Normalize a many-to-many table

52 Views Asked by At

I have an input data.frame combined containing a many-to-many relationship that I would like to normalize into 2 tables. This input table contains the mixture composition for several different samples and locations.

I would like to derive 2 tables from this: one (goal_1) with location, sampleid, and a mixtureid; the second table should contain the actual mixture composition (goal_2).

library(tidyverse) 

goal_1 = tribble(
  ~sampleID, ~location, ~MixtureID,
  1, "A", 1,
  2, "B", 2,
  3, "C", 3,
  4, "A", 4,
  5, "A", 1,
  6, "B", 2,
  7, "B", 2
)

goal_2 = tribble(
  ~MixtureID, ~element, ~conc_pct,
  1, "He", 0,
  1, "H", 10,
  1, "C", 0,
  1, "O", 0,
  1, "N", 0,
  1, "Ca", 90,
  1, "Cs", 0,
  2, "Si", 0,
  2, "S", 100,
  2, "V", 0,
  3, "Nb", 100,
  3, "Fe", 0,
  4, "C", 20,
  4, "H", 10,
  4, "S", 70
);

combined = left_join(goal_1, goal_2, by = "MixtureID", relationship = "many-to-many") |>
  select(-MixtureID) 

Basically I want to reverse the operation of combined = left_join(...)

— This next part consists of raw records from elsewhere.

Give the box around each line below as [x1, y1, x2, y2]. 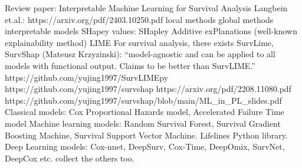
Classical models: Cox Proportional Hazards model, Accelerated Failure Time [5, 106, 284, 118]
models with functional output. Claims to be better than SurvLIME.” [5, 59, 255, 71]
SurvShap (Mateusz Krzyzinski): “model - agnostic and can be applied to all [5, 48, 275, 60]
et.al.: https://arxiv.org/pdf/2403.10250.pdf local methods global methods [5, 13, 274, 25]
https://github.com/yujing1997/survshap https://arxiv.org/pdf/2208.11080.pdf [5, 83, 291, 95]
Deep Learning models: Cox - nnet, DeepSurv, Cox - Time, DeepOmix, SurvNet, [5, 140, 285, 153]
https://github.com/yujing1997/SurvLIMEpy [5, 71, 169, 83]
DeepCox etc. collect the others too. [5, 151, 134, 164]
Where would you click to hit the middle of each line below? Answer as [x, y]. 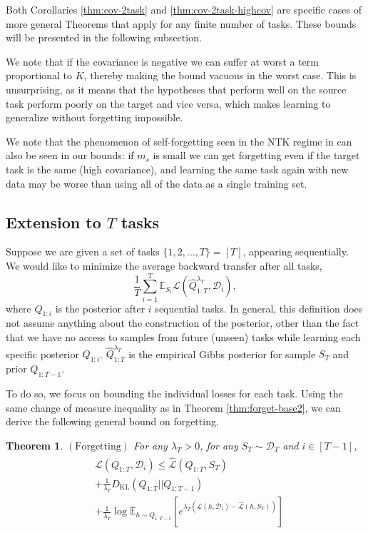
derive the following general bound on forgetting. [112, 421]
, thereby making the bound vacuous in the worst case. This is [220, 75]
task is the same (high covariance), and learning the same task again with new [177, 169]
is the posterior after [100, 308]
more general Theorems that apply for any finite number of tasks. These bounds [181, 23]
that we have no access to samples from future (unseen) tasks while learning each [183, 337]
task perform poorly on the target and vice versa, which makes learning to [168, 103]
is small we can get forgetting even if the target [256, 155]
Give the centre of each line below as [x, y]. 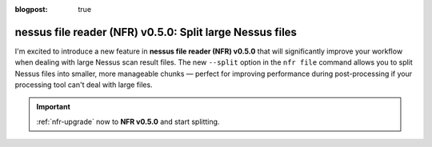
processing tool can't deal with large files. [84, 85]
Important [54, 107]
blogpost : [31, 9]
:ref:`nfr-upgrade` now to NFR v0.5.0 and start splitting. [128, 121]
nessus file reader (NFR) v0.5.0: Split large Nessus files [156, 32]
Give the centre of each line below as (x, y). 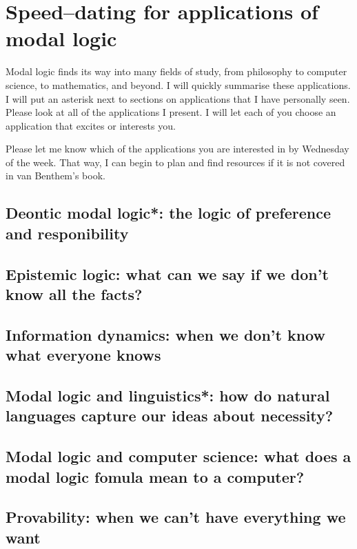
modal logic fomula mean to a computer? (155, 476)
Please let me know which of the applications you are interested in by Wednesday (177, 149)
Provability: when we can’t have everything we (176, 517)
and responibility (67, 233)
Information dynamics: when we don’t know (165, 334)
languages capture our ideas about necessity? (170, 416)
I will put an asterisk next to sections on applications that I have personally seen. (178, 98)
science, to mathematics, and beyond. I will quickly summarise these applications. (178, 84)
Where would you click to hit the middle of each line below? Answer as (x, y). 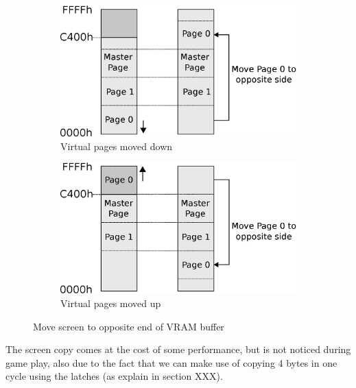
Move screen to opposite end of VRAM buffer (129, 326)
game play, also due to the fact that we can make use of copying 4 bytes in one (171, 362)
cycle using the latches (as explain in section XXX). (114, 376)
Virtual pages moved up (111, 303)
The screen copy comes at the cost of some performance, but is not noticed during (178, 349)
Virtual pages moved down (117, 146)
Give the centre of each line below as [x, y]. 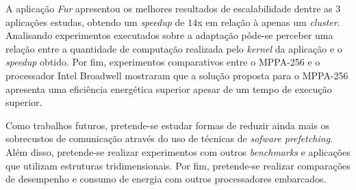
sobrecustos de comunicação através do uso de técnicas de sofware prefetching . [169, 138]
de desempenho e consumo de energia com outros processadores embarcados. [166, 179]
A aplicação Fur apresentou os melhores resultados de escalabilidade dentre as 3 [173, 8]
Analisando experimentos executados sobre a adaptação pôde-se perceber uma [169, 35]
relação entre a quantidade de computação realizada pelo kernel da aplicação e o [174, 48]
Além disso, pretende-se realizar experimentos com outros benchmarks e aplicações [178, 151]
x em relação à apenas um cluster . [269, 22]
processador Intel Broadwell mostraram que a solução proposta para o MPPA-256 [177, 75]
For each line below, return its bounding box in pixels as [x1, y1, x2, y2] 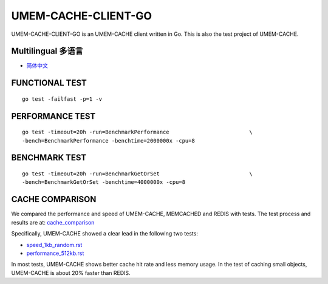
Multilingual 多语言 [11, 46, 83, 56]
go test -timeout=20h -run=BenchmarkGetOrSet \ [22, 171, 253, 177]
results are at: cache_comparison [11, 218, 95, 226]
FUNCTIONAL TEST [11, 78, 87, 88]
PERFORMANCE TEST [11, 111, 96, 121]
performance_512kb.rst [26, 249, 84, 257]
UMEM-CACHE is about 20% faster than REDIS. [11, 269, 131, 276]
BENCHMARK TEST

I can generate the goal_1 table partially with:

goal_1a = distinct(combined, sampleID, location)

However I'm stuck on how to derive the goal_2 table from the combined table.

1

There are 1 best solutions below

1
Michael On
  1. If this is a many-to-many relationship, shouldn't this technically be a full_join instead of a left_join? (In this case, it seems to result in the same data)
combined <- full_join( goal_1, goal_2, 
    by = "MixtureID", relationship = "many-to-many" )
  1. Using your existing left_join data set, then to normalize your combined data set, I would suggest you try something like this:
( table_1 <- combined |> distinct( sampleID, location ))
( table_2 <- combined |> distinct( sampleID, element, conc_pct ))

Then you could join the two and get the same 28 rows:

table_1 |> 
    inner_join( table_2, by = 'sampleID')